Po dwóch sezonach u trenera Miliji Bogicevicia Pana kariera wyraźnie ruszyła do przodu. Lepszy klub, powołanie do reprezentacji, udział w EuroBaskecie.
- Tak naprawdę to właśnie u trenera Bogicevicia rozpoczęła się moja regularna gra na parkietach ekstraklasy. Trener dostrzegł we mnie potencjał, zaufał mi dając mi szansę i sporo minut. W ciągu dwóch ostatnich sezonów zyskałem dużo cennego doświadczenia, dzięki czemu jestem teraz w tym miejscu swojej kariery, w którym jestem.
Byliście najlepszym zespołem w meczach kontrolnych. Przegraliście tylko jeden mecz, ale za to pokonaliście wszystkich polskich rywali. W czym tkwi siła Trefla?

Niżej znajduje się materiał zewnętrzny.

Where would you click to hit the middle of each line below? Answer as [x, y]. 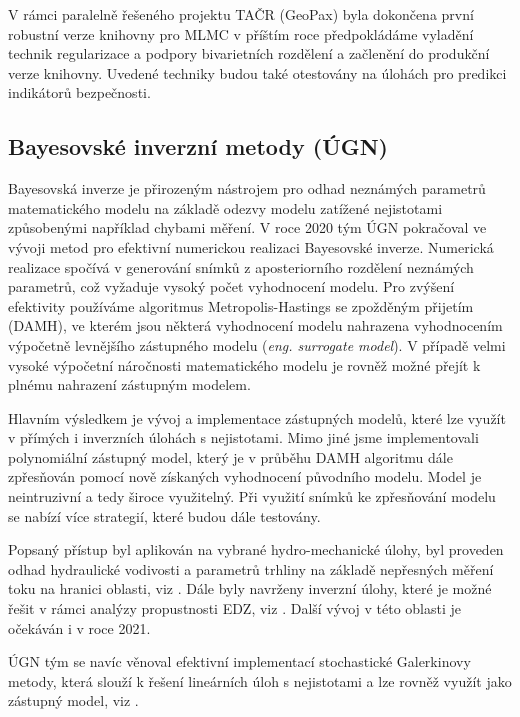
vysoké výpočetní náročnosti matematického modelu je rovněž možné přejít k [244, 364]
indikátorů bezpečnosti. [79, 92]
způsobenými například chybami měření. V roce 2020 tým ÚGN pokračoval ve [247, 227]
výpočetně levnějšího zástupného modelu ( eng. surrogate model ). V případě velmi [257, 344]
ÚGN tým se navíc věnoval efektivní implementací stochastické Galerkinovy [239, 661]
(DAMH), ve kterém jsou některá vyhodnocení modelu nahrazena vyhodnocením [255, 325]
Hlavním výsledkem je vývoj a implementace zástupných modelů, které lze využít [257, 417]
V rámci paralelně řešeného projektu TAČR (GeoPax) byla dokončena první [241, 14]
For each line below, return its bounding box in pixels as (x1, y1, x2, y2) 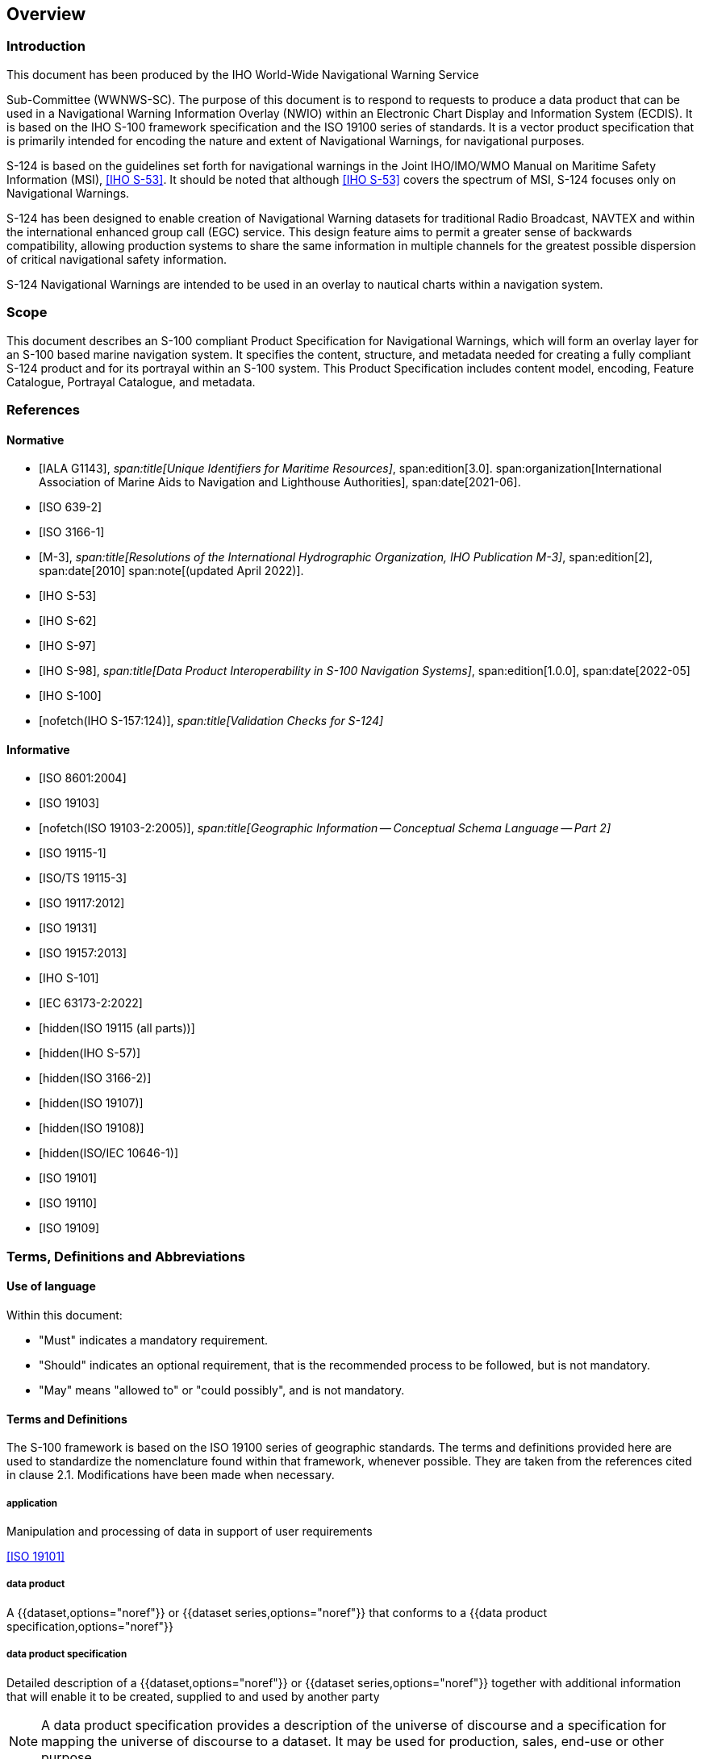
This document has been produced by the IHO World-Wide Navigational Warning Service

- W drużynie mamy dobrych, doświadczonych zawodników. Główną siłą Trefla jest jednak doskonała atmosfera jaka panuje w zespole. Myślę, że chemia między zawodnikami to klucz do sukcesu, a u nas to właśnie występuje.

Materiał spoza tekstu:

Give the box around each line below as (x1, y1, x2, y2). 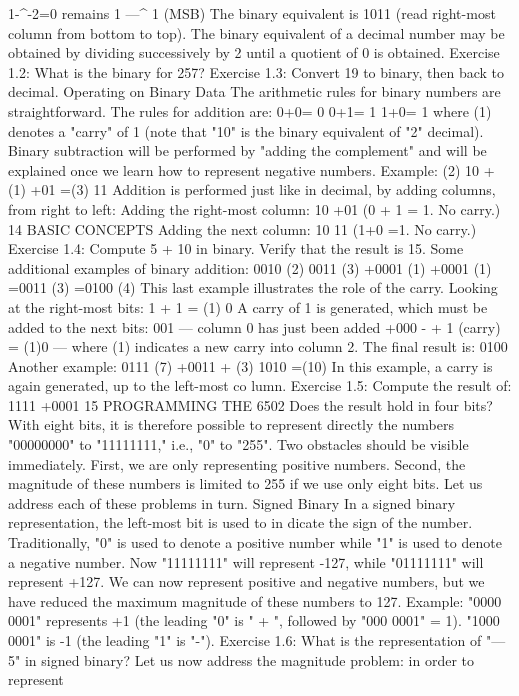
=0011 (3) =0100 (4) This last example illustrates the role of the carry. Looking (8, 277, 498, 298)
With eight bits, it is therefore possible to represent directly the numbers (8, 414, 454, 435)
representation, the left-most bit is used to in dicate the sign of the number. (8, 512, 473, 533)
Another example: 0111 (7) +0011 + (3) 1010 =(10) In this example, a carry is (8, 355, 493, 376)
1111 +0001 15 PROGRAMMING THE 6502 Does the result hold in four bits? (8, 394, 493, 415)
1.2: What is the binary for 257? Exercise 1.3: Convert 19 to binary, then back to (8, 61, 505, 82)
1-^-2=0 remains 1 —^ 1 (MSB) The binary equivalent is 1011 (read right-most (8, 3, 496, 23)
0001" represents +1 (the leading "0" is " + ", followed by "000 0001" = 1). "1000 (8, 610, 500, 631)
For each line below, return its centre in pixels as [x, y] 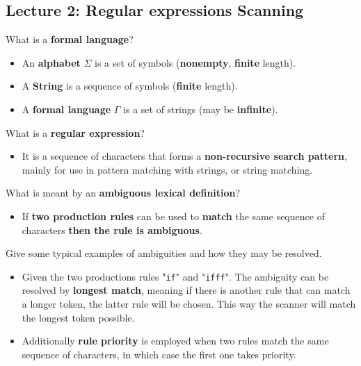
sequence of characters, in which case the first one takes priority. [159, 354]
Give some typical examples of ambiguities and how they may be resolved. [164, 253]
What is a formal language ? [70, 39]
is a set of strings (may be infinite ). [201, 109]
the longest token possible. [78, 317]
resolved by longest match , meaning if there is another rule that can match [186, 290]
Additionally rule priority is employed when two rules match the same [175, 341]
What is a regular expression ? [75, 132]
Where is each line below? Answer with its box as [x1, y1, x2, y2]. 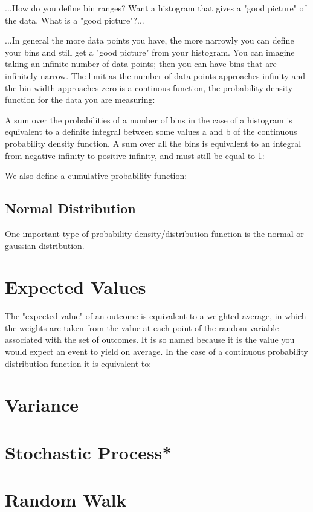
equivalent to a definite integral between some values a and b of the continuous [5, 125, 297, 138]
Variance [5, 392, 79, 417]
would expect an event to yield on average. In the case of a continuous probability [5, 345, 308, 358]
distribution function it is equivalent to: [5, 357, 152, 369]
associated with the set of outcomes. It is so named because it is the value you [5, 333, 295, 346]
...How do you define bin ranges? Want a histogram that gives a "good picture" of [5, 2, 306, 14]
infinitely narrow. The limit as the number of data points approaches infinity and [5, 69, 306, 82]
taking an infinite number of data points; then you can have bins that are [5, 57, 277, 70]

Wasz zespół opiera się głównie o Polaków. Ten model sprawdzi się w lidze?
- Cieszę się, że powoli wraca tendencja z lat 90-tych, kiedy to Polacy pełnili istotne role w swoich drużynach. To były też czasy, w których nasza kadra narodowa odnosiła największe sukcesy. Z dzisiejszej perspektywy wydaje mi się, że kontrowersyjny przepis "o Polaku" zdał egzamin. Powoli widoczna jest zmiana mentalności działaczy jak i kibiców w tej kwestii. Niedługo ten przepis nie będzie w ogóle potrzebny.
To może być wasza przewaga nad innymi?
- Nasz polski skład, rzeczywiście, prezentuje się bardzo dobrze. Reprezentacyjny rozgrywający Łukasz Koszarek daje pozostałym zawodnikom niezwykle duży komfort gry. Jego spokój, opanowanie oraz doświadczenie jest dla nas nieocenione. Z kolei Filip Dylewicz to ikona klubu oraz niekwestionowany lider drużyny. Z pewnością jest filarem naszego teamu. Marcin Stefański z kolei to rewelacyjny defensor. Wydaje mi się, że czasem niedocenia się ogromu pracy jaką wykonuje. Jest specem od tzw. "czarnej roboty", a tej nie widać w statystykach. Adam Waczyński, mimo młodego wieku, jest już doświadczonym graczem. Jego talent, warunki fizyczne sprawiają, że jest bardzo uniwersalnym zawodnikiem. Mając takich kolegów w drużynie wszystkim gra się łatwiej. Oczywiście nie mogę zapomnieć o doświadczonych i niemniej utalentowanych zawodnikach zagranicznych. Naprawdę tworzymy zgrany kolektyw.
Jakie cele stawiane są przed Wami?
- To pytanie powinno być skierowane do prezesa i menadżera klubu, gdyż to oni określają przed nami jakieś konkretne cele. Moim osobistym celem jest awans do finału i do tego będę dążył.